Приметив, что все вершины хребтов были покрыты небольшой мрачностью, мы
заключили, что если у нас будет огонь, то с окружных гор нельзя рассмотреть
дыма; почему согласились развести оный между тростником, чтоб погреться
около него и согреть чайник {*80} не для того, чтобы пить чай (у нас его не
было), а чтобы можно было засохшее и покрытое плесенью и гнилью наше пшено
удобнее прогнать в горло. Мы хотели было сварить какой-нибудь дикой зелени,
но в горах ничего не могли сыскать годного в пищу; здесь, можно сказать,
почти еще царствовала зима: так высоко мы забрались.
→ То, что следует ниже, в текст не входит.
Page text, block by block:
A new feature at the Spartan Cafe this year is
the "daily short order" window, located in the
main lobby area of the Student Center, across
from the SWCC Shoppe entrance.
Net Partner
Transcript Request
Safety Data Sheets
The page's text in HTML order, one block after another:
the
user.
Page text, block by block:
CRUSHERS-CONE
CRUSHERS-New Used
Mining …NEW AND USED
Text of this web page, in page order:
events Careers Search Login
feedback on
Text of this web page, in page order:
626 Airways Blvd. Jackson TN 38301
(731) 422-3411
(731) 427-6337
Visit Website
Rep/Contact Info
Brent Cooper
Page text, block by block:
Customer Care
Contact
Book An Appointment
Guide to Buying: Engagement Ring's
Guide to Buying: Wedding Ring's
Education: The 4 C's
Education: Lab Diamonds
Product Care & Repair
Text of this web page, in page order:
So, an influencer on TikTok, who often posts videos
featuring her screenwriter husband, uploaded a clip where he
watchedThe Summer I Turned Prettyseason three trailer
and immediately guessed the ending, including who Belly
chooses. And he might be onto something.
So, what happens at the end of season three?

Наломав сухих сучьев, развели мы огонь и согрели снежную воду; потом,
сделав из горного тростника трубочки, пили посредством их воду, как насосом,
и немного поели. Между тем с востока из-за дальних хребтов начали
подниматься страшные тучи, и ветер в горах стал завывать.
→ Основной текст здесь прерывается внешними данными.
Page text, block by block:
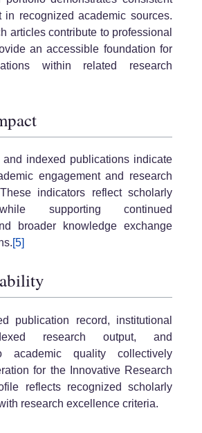
in recognized academic sources.
articles contribute to professional
an accessible foundation for
within related research
and indexed publications indicate
engagement and research
indicators reflect scholarly
supporting continued
broader knowledge exchange
[5]
publication record, institutional
research output, and
academic quality collectively
for the Innovative Research
reflects recognized scholarly
research excellence criteria.
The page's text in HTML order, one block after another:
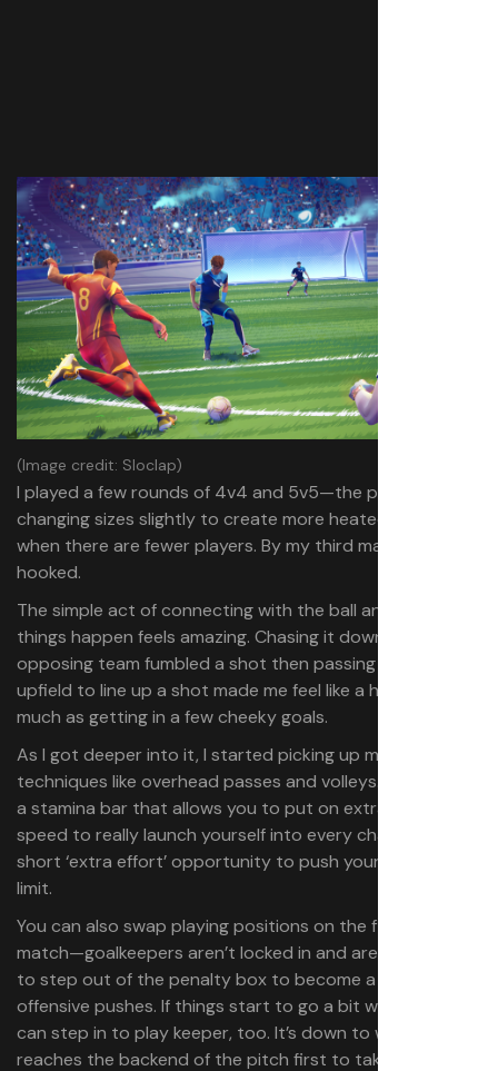
(Image credit: Sloclap)
I played a few rounds of 4v4 and 5v5—the pitch
changing sizes slightly to create more heated games
when there are fewer players. By my third match, I was
hooked.
The simple act of connecting with the ball and making
things happen feels amazing. Chasing it down after the
opposing team fumbled a shot then passing it further
upfield to line up a shot made me feel like a hero just as
much as getting in a few cheeky goals.
As I got deeper into it, I started picking up more
techniques like overhead passes and volleys. There’s also
a stamina bar that allows you to put on extra bursts of
speed to really launch yourself into every charge and a
short ‘extra effort’ opportunity to push yourself to the
limit.
You can also swap playing positions on the fly during a
match—goalkeepers aren’t locked in and are encouraged
to step out of the penalty box to become a part of
offensive pushes. If things start to go a bit wrong anyone
can step in to play keeper, too. It’s down to whoever
reaches the backend of the pitch first to take up the
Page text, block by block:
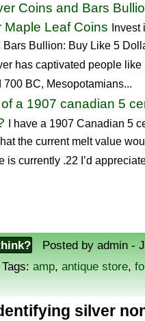
Coins and Bars
Maple Leaf Coins Invest
Bullion: Buy Like 5
has captivated people like
BC, Mesopotamians...
a 1907 canadian 5
I have a 1907 Canadian 5
the current melt value
currently .22 I’d
Posted by admin -
Tags: amp, antique store,
silver
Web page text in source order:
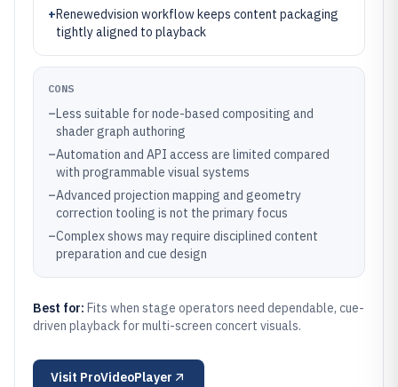
+Renewedvision workflow keeps content packaging
tightly aligned to playback
CONS
–Less suitable for node-based compositing and
shader graph authoring
–Automation and API access are limited compared
with programmable visual systems
–Advanced projection mapping and geometry
correction tooling is not the primary focus
–Complex shows may require disciplined content
preparation and cue design
Best for: Fits when stage operators need dependable, cue-
driven playback for multi-screen concert visuals.
Visit ProVideoPlayer
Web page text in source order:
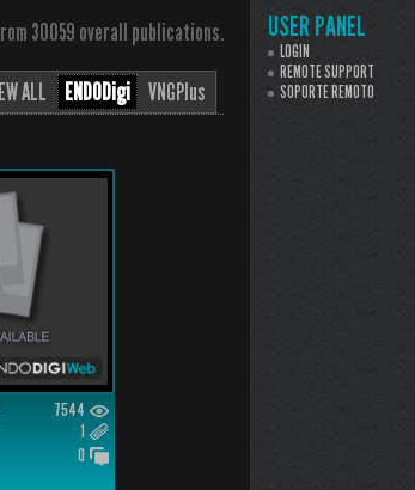
30059 overall publications.
ALL ENDODigi VNGPlus
7544
1
0
USER PANEL
LOGIN
REMOTE SUPPORT
SOPORTE REMOTO
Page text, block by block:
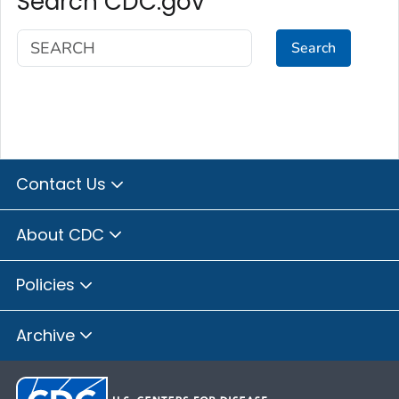
Search
Contact Us
About CDC
Policies
Archive

По мере возвышения туч расстилались они по хребтам, и ветер усиливался;
грозный вид облаков показывал приближение ненастья. Мы думали, что в такую
пору, верно, в горах нет опасности встретить кого-нибудь сильнее нас, а
посланные в погоню издали нас приметить не могут, и решились, не дожидаясь
ночи, пуститься в путь; к тому понуждал нас и холод, который стал теперь,
несмотря на огонь, много нас беспокоить.
Пошли мы прямо на север по тропинке, бывшей на вершине горы, но она,
поворачивая понемногу в сторону, тотчас повела нас назад; почему, своротив с
нее, пошли мы сквозь горный тростник своим направлением и скоро пришли к
спуску с хребта в лощину; он был крут и местами покрыт снегом. Боль у меня в
ноге не уменьшалась, и я с жестоким мучением шел или тащился, держась за
кушак Макарова; но когда стали мы спускаться, нестерпимая боль заставляла
меня катиться по снегу, сидя на одном лишь платье без всякой подстилки и
управляя палкой с привязанным к ней долотом, которая служила мне также для
уменьшения скорости, когда я катился по крутым спускам.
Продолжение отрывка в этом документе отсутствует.